** TASK TO CARRY OUT **
Return every line from the records below that has the word "Healer".

** Opening PROVIDED RECORDS block **

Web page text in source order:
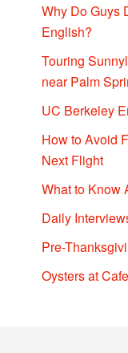
Why Do Guys
English?
Touring
near Palm
UC Berkeley
How to Avoid
Next Flight
What to Know
Daily
Pre-
Oysters at
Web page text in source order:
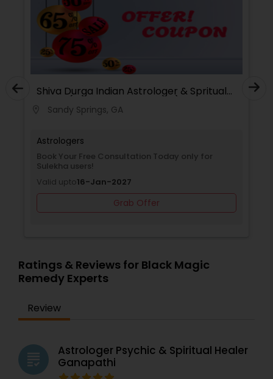
Shiva Durga Indian Astrologer & Spritual
Healer(Pandith Srinivasu Raju)
location_on Sandy Springs, GA
Astrologers
Book Your Free Consultation Today only for
Sulekha users!
Valid upto16-Jan-2027
Grab Offer
Ratings & Reviews for Black Magic
Remedy Experts
Review
grading
Astrologer Psychic & Spiritual Healer
Ganapathi

** Closing PROVIDED RECORDS block **

** OUTPUT OF THE EXERCISE **
Healer(Pandith Srinivasu Raju)
Astrologer Psychic & Spiritual Healer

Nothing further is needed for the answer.